Five Things Writers can learn from Rocky

I met this guy named Rocky when I was in college. At Virginia Beach, actually, carrying around his guitar singing to whoever would listen. A free soul being himself, something that most people have a hard time doing. I knew I’d never forget him—he was so, so different—in a good way. So last year when I learned about Blood Brother, this year’s first place for the Sundance Festival, I wasn’t surprised that Rocky was the main character. I knew he’d make an impact one day. Honestly I thought he’d be in the music industry…but film is just as cool.

Real quick: Blood Brother is a documentary. In it, Rocky leaves everything to help children infected with HIV living in an orphanage in India. The film is incredible. I mean, incredible. At first, I was scared to watch the film because I didn’t want to feel saddened by children suffering and dying of AIDS. But I know so many of the special people who put this big story together. I know the directors wife really well along with her family. My husband lived with them for a while. So I had to support them— I had to, they all worked extremely hard on this project.

Being a writer, I’m always looking at everything through that lens. What can I learn? How will this make me a better writer? Naturally, I asked myself these questions after watching the movie. At one point in the film Rocky says, “I think some people think I’m crazy.” I don’t. Rocky taught me a lot through this documentary, and I can’t cover it all, but here are five things that I learned as a writer.

1. Heart- This is so important. Writers gotta have a lot of heart! Others may say passion is key. Passion alone can be a wrecking ball, so singularly focused on a goal and self-driven, and tragically running over anyone that gets in the way. And that’s not always a good thing. Heart, on the flip side, is a mix of passion and humility. Writers need to care about the readers and other writers. But it always troubles me seeing authors bash each other on reviews. I’m not discouraging honest reviews. However, if they remember an actual human being wrote the work they’re critiquing, it would probably help them filter mean, nasty comments.

2. Love- Need I say more? Well, just a little. Every story is about love. Even your story. Don’t forget what you love about writing. Even when it gets crazy-hard and you hate your work and think no one really cares. Remember why you fell in love with writing, and hold on to it when you get a negative review, have to start over, or when your book doesn’t sell.

3. Inspiration- Find this, and if you lose it, search for it until you find it again.  Inspiration is the magic; it’s powerful enough to separate the talented from the phenomenal.

4. Take Risks- It’s okay. Go for it—take the plunge! Be different, not for the sake of being different, but do what works best for your story. Even if it’s never been done. Ask any successful writer, ask any successful person for that matter, and they all take risks. Risks are how dreams become reality.

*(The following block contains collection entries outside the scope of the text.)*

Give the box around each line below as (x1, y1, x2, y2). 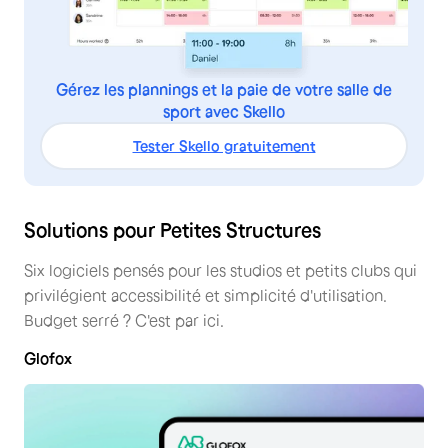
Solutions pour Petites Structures (24, 219, 321, 242)
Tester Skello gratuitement (132, 137, 316, 155)
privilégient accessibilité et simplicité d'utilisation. (24, 286, 387, 305)
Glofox (24, 349, 72, 368)
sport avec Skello (163, 102, 285, 121)
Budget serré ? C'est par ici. (24, 311, 224, 330)
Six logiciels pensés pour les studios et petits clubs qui (24, 261, 417, 280)
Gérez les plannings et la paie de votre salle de (56, 80, 392, 99)
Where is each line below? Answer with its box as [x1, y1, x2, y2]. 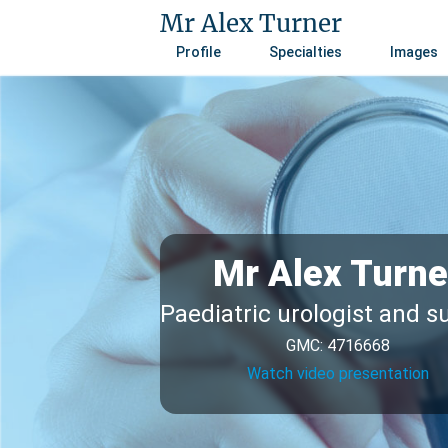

5. Ownership- In the movie Rocky does everything in the orphanage from cleaning gutters to cleaning and caring for children’s wounds. He “owned” his role in the orphanage. And whether you’re going traditional or self-publishing, take ownership of your work. No one cares about your characters like you do. Seriously, no one’s going to mull over that perfect word you used in a scene that took you days to decide on. You’ll also need to pay attention to all aspects of the business. From marketing to editing. Do whatever needs to be done because at the end of it all, it’s your name, your work, and your story that’s building a reputation.

What are you learning about being a writer?